1A snake-like fish with a slender elongated body and poorly developed fins, proverbial for its slipperiness.
Order Anguilliformes: many families, in particular Anguillidae, which comprises mainly freshwater eels that breed in the sea, including the common Anguilla anguilla of Europe and A. rostrata of America
- ‘Towards the centre of the pier pipefish, mussels galore, conger and common eels, ballan wrasse and cuttlefish lurked.’
- ‘There are also rudd, bream, eels, gudgeon, crucian carp, tench, minnows, perch, sticklebacks, the odd trout, pike and barbel present.’
- ‘If you hook the eel further back, the body of the eel will fold up along the shank of the hook causing it to spin and you can do without that hassle.’
- ‘It's basically something which looks like it has the head of a horse and the body of an eel.’
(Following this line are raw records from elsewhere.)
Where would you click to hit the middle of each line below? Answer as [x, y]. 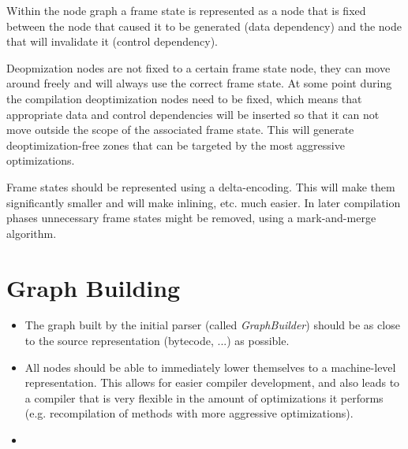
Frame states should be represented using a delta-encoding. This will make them [201, 186]
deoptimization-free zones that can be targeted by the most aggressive [176, 145]
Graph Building [94, 287]
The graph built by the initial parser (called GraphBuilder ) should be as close [212, 325]
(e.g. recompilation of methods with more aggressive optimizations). [189, 413]
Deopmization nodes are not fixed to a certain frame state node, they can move [198, 67]
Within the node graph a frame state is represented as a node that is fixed [186, 10]
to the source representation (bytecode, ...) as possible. [157, 341]
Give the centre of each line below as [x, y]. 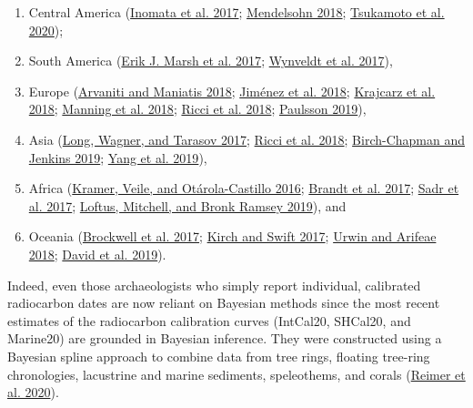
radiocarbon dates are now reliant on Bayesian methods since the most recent [224, 303]
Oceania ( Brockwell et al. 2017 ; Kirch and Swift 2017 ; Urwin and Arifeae [232, 236]
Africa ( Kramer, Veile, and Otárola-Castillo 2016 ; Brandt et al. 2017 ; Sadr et [244, 188]
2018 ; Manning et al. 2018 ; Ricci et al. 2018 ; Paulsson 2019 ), [197, 109]
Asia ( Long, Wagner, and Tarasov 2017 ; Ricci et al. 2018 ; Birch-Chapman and [247, 139]
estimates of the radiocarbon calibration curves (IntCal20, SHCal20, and [209, 320]
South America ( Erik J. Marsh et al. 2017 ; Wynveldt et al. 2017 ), [211, 61]
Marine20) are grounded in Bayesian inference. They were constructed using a [225, 338]
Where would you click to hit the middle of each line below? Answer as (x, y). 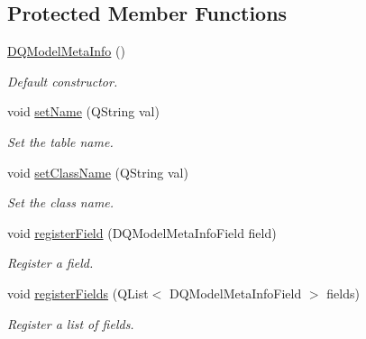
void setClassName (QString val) (98, 172)
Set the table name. (60, 141)
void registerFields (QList (78, 293)
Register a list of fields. (71, 323)
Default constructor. (63, 81)
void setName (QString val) (83, 111)
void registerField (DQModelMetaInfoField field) (142, 232)
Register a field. (50, 263)
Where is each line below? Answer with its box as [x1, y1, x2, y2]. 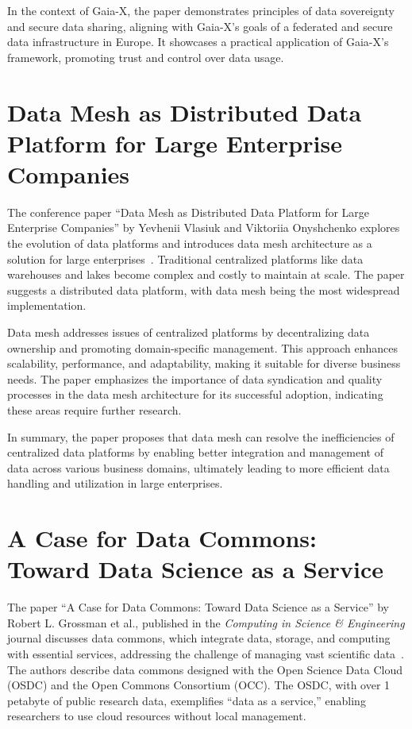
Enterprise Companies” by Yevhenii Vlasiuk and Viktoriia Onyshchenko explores [7, 219, 400, 236]
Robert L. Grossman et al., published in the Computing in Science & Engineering [7, 614, 405, 631]
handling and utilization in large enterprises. [7, 475, 223, 492]
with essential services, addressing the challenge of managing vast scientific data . [7, 646, 404, 662]
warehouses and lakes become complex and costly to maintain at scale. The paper [7, 266, 405, 283]
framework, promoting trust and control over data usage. [7, 48, 284, 65]
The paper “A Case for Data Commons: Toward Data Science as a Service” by [7, 599, 389, 615]
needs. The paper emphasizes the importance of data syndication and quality [7, 370, 383, 387]
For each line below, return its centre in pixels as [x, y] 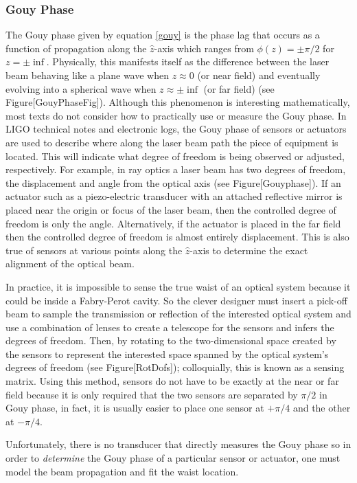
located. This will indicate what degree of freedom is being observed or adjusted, [175, 156]
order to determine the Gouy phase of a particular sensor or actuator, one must [173, 458]
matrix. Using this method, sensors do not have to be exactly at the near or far [172, 381]
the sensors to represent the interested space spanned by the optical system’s [167, 353]
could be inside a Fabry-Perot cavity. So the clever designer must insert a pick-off [176, 300]
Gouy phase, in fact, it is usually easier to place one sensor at [135, 408]
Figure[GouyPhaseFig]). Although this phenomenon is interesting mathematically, [178, 102]
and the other [322, 408]
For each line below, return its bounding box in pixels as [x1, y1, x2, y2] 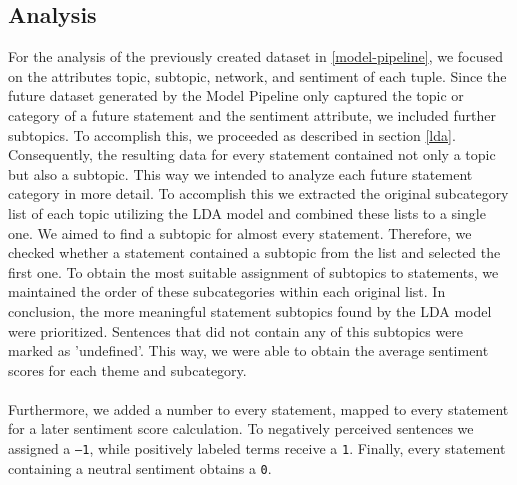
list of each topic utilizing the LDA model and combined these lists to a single [8, 202, 486, 223]
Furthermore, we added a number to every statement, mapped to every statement [8, 398, 509, 419]
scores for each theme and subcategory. [8, 359, 247, 380]
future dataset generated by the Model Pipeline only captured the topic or [8, 85, 464, 106]
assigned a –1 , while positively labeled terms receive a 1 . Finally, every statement [8, 438, 506, 459]
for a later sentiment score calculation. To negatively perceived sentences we [8, 418, 474, 439]
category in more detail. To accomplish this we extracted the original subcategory [8, 183, 509, 204]
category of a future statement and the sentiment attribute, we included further [8, 104, 497, 125]
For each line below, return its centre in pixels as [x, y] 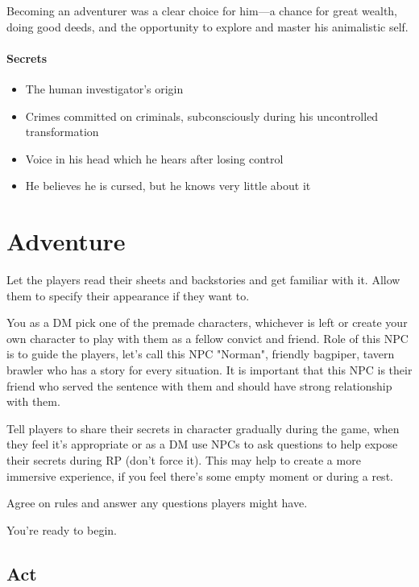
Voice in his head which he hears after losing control [154, 158]
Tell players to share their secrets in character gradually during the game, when [203, 428]
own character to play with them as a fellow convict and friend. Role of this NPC [207, 338]
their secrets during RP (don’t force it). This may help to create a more [184, 460]
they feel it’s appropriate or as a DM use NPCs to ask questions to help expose [202, 444]
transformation [62, 132]
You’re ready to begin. [62, 529]
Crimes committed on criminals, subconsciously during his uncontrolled [202, 116]
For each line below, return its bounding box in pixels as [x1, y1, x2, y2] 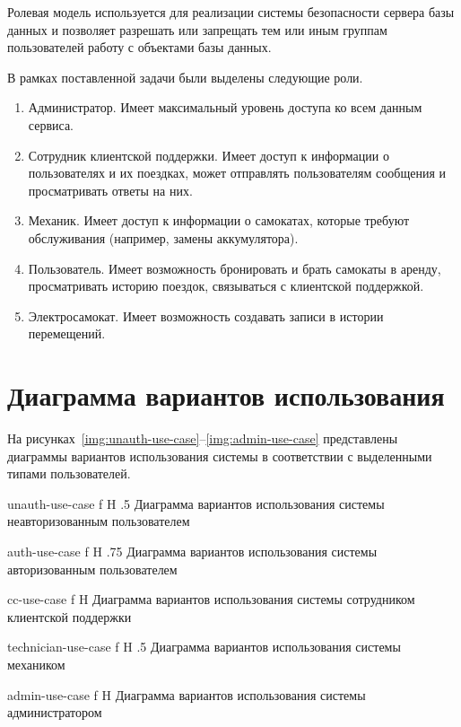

- ‘Among these clades are such diverse forms as arawanas, knifefishes, mormyrids, eels, tarpon, and herring.’
- ‘This shark feeds primarily on bony fishes such as parrot, trigger, squirrel, surgeon, damsel and goat fishes as well as eels.’
- ‘Rough fish comprise the American eel, black sucker, dogfish, gar, lamprey eel, redhorse, sheephead, and white sucker.’
- ‘Conger eels are difficult to confuse with other species of fish.’
- ‘Most of the intriguing species were examined only in death; dragged in by fishermen's nets, such as the giant spider crab, sharks, scorpion fish and snake eels.’
- ‘Conger eels, some as long as my father's leg, were hard to deal with but good to eat - we tried to smoke them by sticking them up the chimney and burning pine driftwood underneath.’
- ‘The earliest ichthyosaurs had long, flexible bodies and probably swam by undulating, like living eels.’
- ‘Conger eels are extremely common in the UK, quick to colonise wrecks, boulder reefs and rough ground.’
- ‘Many species feed on elongated fish, such as eels, which they paralyze with their venom.’
- ‘Paul contacted the Environment Agency and Yorkshire Water, which are now investigating the cause of the deaths of a number of fish including pike, eels and roach.’
- ‘Cut the eel, monkfish, haddock or whatever into large chunks, much longer and fatter than you could eat in one go.’
- ‘To this small band of anglers, the eel is a mysterious fish worthy of time and dedication.’
- ‘Any form of fish bait produced either eels or pike.’
- ‘Bottlenose dolphins feed on squid, shrimp, eels and a wide variety of fish.’
- ‘The American eel and the Japanese eel face similar fates.’
- ‘Fishing for glass eel could also continue if these eels are used for restocking rivers but not used for aquaculture.’
- 1.1Used in names of unrelated fishes that resemble the true eels, e.g. electric eel, moray eel.
- ‘Electric eels are not really eels, they are actually ostariophysians, but have a strong physical resemblance to true eels.’
- ‘With its elongated snake-like body, the Leopard Moray eel moves very gently from one end to the other in the tank.’
- ‘Moray eels, garfish and trumpetfish were roaming and snapping at a plethora of potential prey.’
- ‘Moray eels may look aggressive but that is because they need to gulp water continuously to force it through their gills.’
- ‘Moray eels, nudibranchs, stingrays, shellfish, sea urchins and sea stars were out and about, while the polyps of black corals and other gorgonians were feeding.’
- (as) slippery as an eel
1Too slippery to catch hold of or hold on to.‘the ball was as slippery as an eel’
- 1.1Elusive or evasive.‘the man was wanted in a dozen countries but was as slippery as an eel’
- 1.1Elusive or evasive.
Old English ǣl, of Germanic origin; related to Dutch aal and German Aal.